I am currently running regression analysis to find out Impact of Each indep variable on dep variable
y = b1x1 + b2x2 + b3x3 + b4x4 ....
The output that I seek is var x1 accounts for 20% , var x2 accounts for 30% impact. to calculate this I am using standardized coefficients.
However, I see that there are a lot of variables that have correlation amongst them.
I know factor analysis and principle analysis are methods of dealing with the problem of correlation .. however, in the end I want to see the impact in terms of percentage .. Like var x1 has 20% var x2 has 12% and so on ..
what correlation would be considered as high .. like above 0.7 or above 0.8 or some number ...
It would be helpful if you guys could suggest me some method to this ..
The only time statements like "var x1 has 20% var x2 has 12%" have meaning is when the variables are not correlated with one another.
As soon as you have correlations, statements of the sort "var x1 has 20% var x2 has 12%" are meaningless.

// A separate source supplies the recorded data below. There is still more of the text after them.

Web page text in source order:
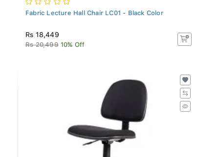
Fabric Lecture Hall Chair LC01 - Black Color
Rs 18,449
Rs 20,499 10% Off
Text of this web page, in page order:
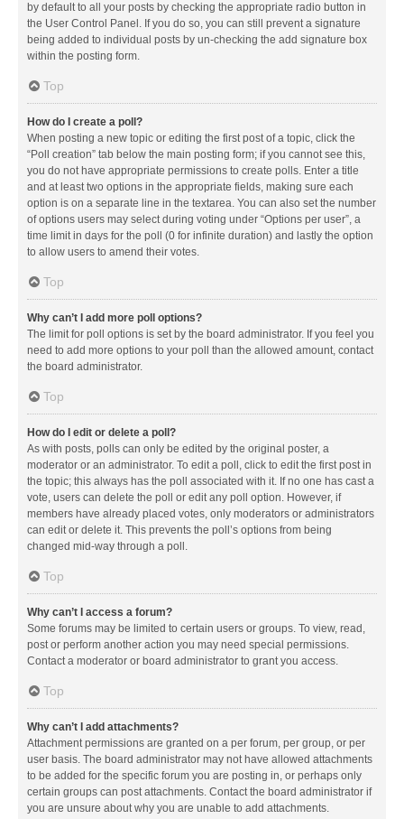
by default to all your posts by checking the appropriate radio button in
the User Control Panel. If you do so, you can still prevent a signature
being added to individual posts by un-checking the add signature box
within the posting form.
Top
How do I create a poll?
When posting a new topic or editing the first post of a topic, click the
“Poll creation” tab below the main posting form; if you cannot see this,
you do not have appropriate permissions to create polls. Enter a title
and at least two options in the appropriate fields, making sure each
option is on a separate line in the textarea. You can also set the number
of options users may select during voting under “Options per user”, a
time limit in days for the poll (0 for infinite duration) and lastly the option
to allow users to amend their votes.
Top
Why can’t I add more poll options?
The limit for poll options is set by the board administrator. If you feel you
need to add more options to your poll than the allowed amount, contact
the board administrator.
Top
How do I edit or delete a poll?
As with posts, polls can only be edited by the original poster, a
moderator or an administrator. To edit a poll, click to edit the first post in
the topic; this always has the poll associated with it. If no one has cast a
vote, users can delete the poll or edit any poll option. However, if
members have already placed votes, only moderators or administrators
can edit or delete it. This prevents the poll’s options from being
changed mid-way through a poll.
Top
Why can’t I access a forum?
Some forums may be limited to certain users or groups. To view, read,
post or perform another action you may need special permissions.
Contact a moderator or board administrator to grant you access.
Top
Why can’t I add attachments?
Attachment permissions are granted on a per forum, per group, or per
user basis. The board administrator may not have allowed attachments
to be added for the specific forum you are posting in, or perhaps only
certain groups can post attachments. Contact the board administrator if
you are unsure about why you are unable to add attachments.
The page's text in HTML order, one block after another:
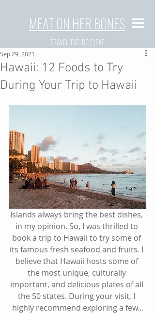
MEAT ON HER BONES
TRAVEL, EAT, RE(P)EAT
Hawaii: 12 Foods to Try
During Your Trip to Hawaii
Sep 29, 2021
Islands always bring the best dishes,
in my opinion. So, I was thrilled to
book a trip to Hawaii to try some of
its famous fresh seafood and fruits. I
believe that Hawaii hosts some of
the most unique, culturally
important, and delicious plates of all
the 50 states. During your visit, I
highly recommend exploring a few...

I suggest you adopt a different mindset. You can still determine which combinations of variables are important in the prediction equation; you cannot determine which individual variable is causing the impact via statistics alone, nor can you quantify the percent impact of an individual variable.
One technique that allows you to determine the combinations of variables that are important in the predicting a response(s) is Partial Least Squares regression.